[Stored items]
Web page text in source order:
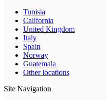
Tunisia
California
United Kingdom
Italy
Spain
Norway
Guatemala
Other locations
Site Navigation
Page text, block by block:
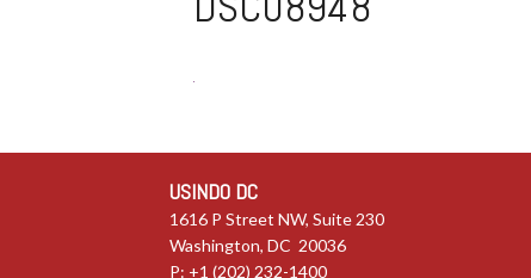
USINDO DC
1616 P Street NW, Suite 230
Washington, DC 20036
P: +1 (202) 232-1400
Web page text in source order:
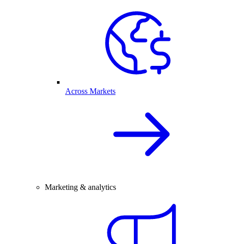
Across Markets
Marketing & analytics
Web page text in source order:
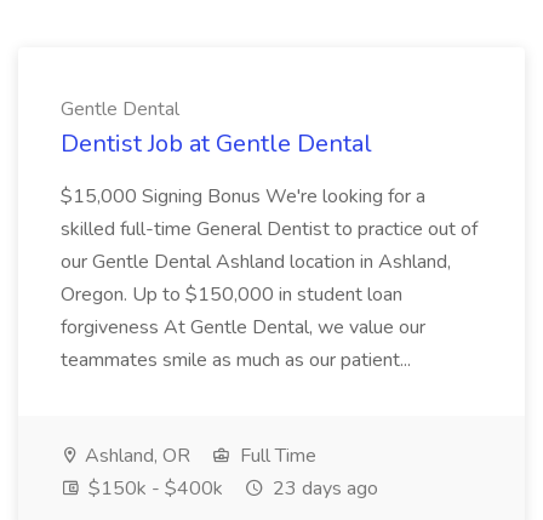
Gentle Dental
Dentist Job at Gentle Dental
$15,000 Signing Bonus We're looking for a
skilled full-time General Dentist to practice out of
our Gentle Dental Ashland location in Ashland,
Oregon. Up to $150,000 in student loan
forgiveness At Gentle Dental, we value our
teammates smile as much as our patient...
Ashland, OR
Full Time
$150k - $400k
23 days ago
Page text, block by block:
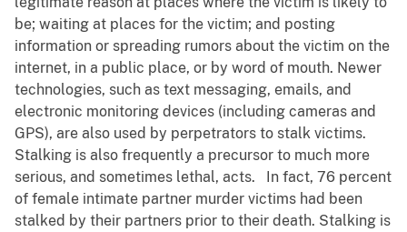
be; waiting at places for the victim; and posting
information or spreading rumors about the victim on the
internet, in a public place, or by word of mouth. Newer
technologies, such as text messaging, emails, and
electronic monitoring devices (including cameras and
GPS), are also used by perpetrators to stalk victims.
Stalking is also frequently a precursor to much more
serious, and sometimes lethal, acts. In fact, 76 percent
of female intimate partner murder victims had been
stalked by their partners prior to their death. Stalking is
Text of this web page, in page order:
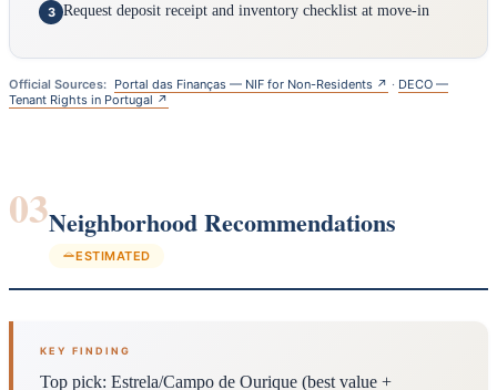
3 Request deposit receipt and inventory checklist at move-in
Official Sources: Portal das Finanças — NIF for Non-Residents ↗ · DECO —
Tenant Rights in Portugal ↗
03Neighborhood Recommendations
ESTIMATED
KEY FINDING
Top pick: Estrela/Campo de Ourique (best value +
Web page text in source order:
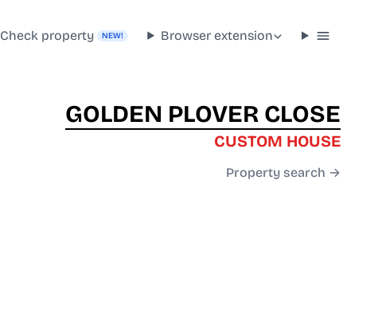
Check property NEW! Browser extension
GOLDEN PLOVER CLOSE
CUSTOM HOUSE
Property search →
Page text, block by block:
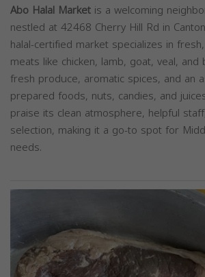
Abo Halal Market is a welcoming
nestled at 42468 Cherry Hill Rd in
halal-certified market specializes in
meats like chicken, lamb, goat, veal,
fresh produce, aromatic spices, and an
prepared foods, nuts, candies, and
praise its clean atmosphere, helpful
selection, making it a go-to spot for
needs.
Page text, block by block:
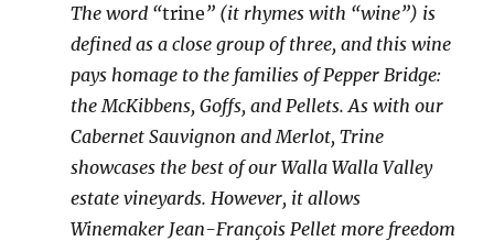
The word “trine” (it rhymes with “wine”) is
defined as a close group of three, and this wine
pays homage to the families of Pepper Bridge:
the McKibbens, Goffs, and Pellets. As with our
Cabernet Sauvignon and Merlot, Trine
showcases the best of our Walla Walla Valley
estate vineyards. However, it allows
Winemaker Jean-François Pellet more freedom
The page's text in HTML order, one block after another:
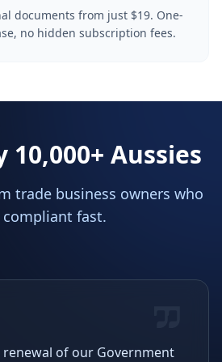
documents from just $19. One-
no hidden subscription fees.
10,000+ Aussies
trade business owners who
fast.
of our Government
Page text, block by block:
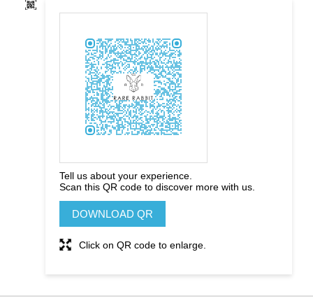
Tell us about your experience.
Scan this QR code to discover more with us.
DOWNLOAD QR
Click on QR code to enlarge.
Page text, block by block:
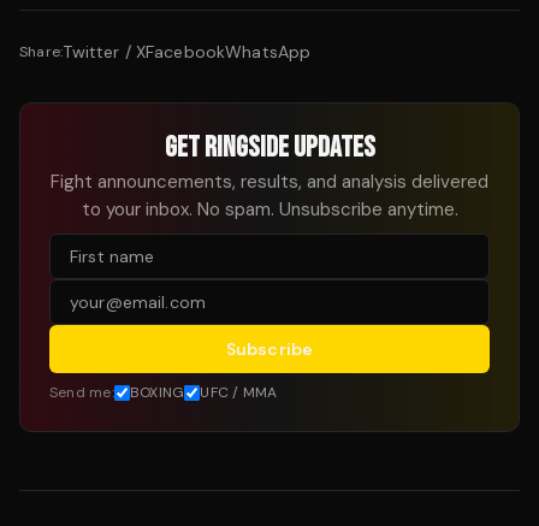
Share:Twitter / XFacebookWhatsApp
GET RINGSIDE UPDATES
Fight announcements, results, and analysis delivered
to your inbox. No spam. Unsubscribe anytime.
Subscribe
Send me: BOXING UFC / MMA
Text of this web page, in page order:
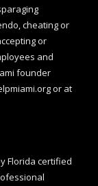
cheating or
or
and
founder
or at
Florida certified
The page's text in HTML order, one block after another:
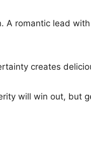
A romantic lead
creates
will win out, but
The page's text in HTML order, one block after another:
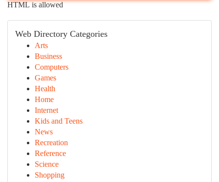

__EXERCISE GOAL__. Any picture found in the data is to be skipped while the rest is copied exactly.

__YOUR SOLUTION__.
Web page text in source order:
Tunisia
California
United Kingdom
Italy
Spain
Norway
Guatemala
Other locations
Site Navigation
Page text, block by block:
USINDO DC
1616 P Street NW, Suite 230
Washington, DC 20036
P: +1 (202) 232-1400
Web page text in source order:
Across Markets
Marketing & analytics
Web page text in source order:
Gentle Dental
Dentist Job at Gentle Dental
$15,000 Signing Bonus We're looking for a
skilled full-time General Dentist to practice out of
our Gentle Dental Ashland location in Ashland,
Oregon. Up to $150,000 in student loan
forgiveness At Gentle Dental, we value our
teammates smile as much as our patient...
Ashland, OR
Full Time
$150k - $400k
23 days ago
Page text, block by block:
be; waiting at places for the victim; and posting
information or spreading rumors about the victim on the
internet, in a public place, or by word of mouth. Newer
technologies, such as text messaging, emails, and
electronic monitoring devices (including cameras and
GPS), are also used by perpetrators to stalk victims.
Stalking is also frequently a precursor to much more
serious, and sometimes lethal, acts. In fact, 76 percent
of female intimate partner murder victims had been
stalked by their partners prior to their death. Stalking is
Text of this web page, in page order:
3 Request deposit receipt and inventory checklist at move-in
Official Sources: Portal das Finanças — NIF for Non-Residents ↗ · DECO —
Tenant Rights in Portugal ↗
03Neighborhood Recommendations
ESTIMATED
KEY FINDING
Top pick: Estrela/Campo de Ourique (best value +
Web page text in source order:
Check property NEW! Browser extension
GOLDEN PLOVER CLOSE
CUSTOM HOUSE
Property search →
Page text, block by block:
Abo Halal Market is a welcoming
nestled at 42468 Cherry Hill Rd in
halal-certified market specializes in
meats like chicken, lamb, goat, veal,
fresh produce, aromatic spices, and an
prepared foods, nuts, candies, and
praise its clean atmosphere, helpful
selection, making it a go-to spot for
needs.
Page text, block by block:
The word “trine” (it rhymes with “wine”) is
defined as a close group of three, and this wine
pays homage to the families of Pepper Bridge:
the McKibbens, Goffs, and Pellets. As with our
Cabernet Sauvignon and Merlot, Trine
showcases the best of our Walla Walla Valley
estate vineyards. However, it allows
Winemaker Jean-François Pellet more freedom
The page's text in HTML order, one block after another:
documents from just $19. One-
no hidden subscription fees.
10,000+ Aussies
trade business owners who
fast.
of our Government
Page text, block by block:
Tell us about your experience.
Scan this QR code to discover more with us.
DOWNLOAD QR
Click on QR code to enlarge.
Page text, block by block:
Share:Twitter / XFacebookWhatsApp
GET RINGSIDE UPDATES
Fight announcements, results, and analysis delivered
to your inbox. No spam. Unsubscribe anytime.
Subscribe
Send me: BOXING UFC / MMA
Text of this web page, in page order:
cheating or
or
and
founder
or at
Florida certified
The page's text in HTML order, one block after another:
A romantic lead
creates
will win out, but
The page's text in HTML order, one block after another:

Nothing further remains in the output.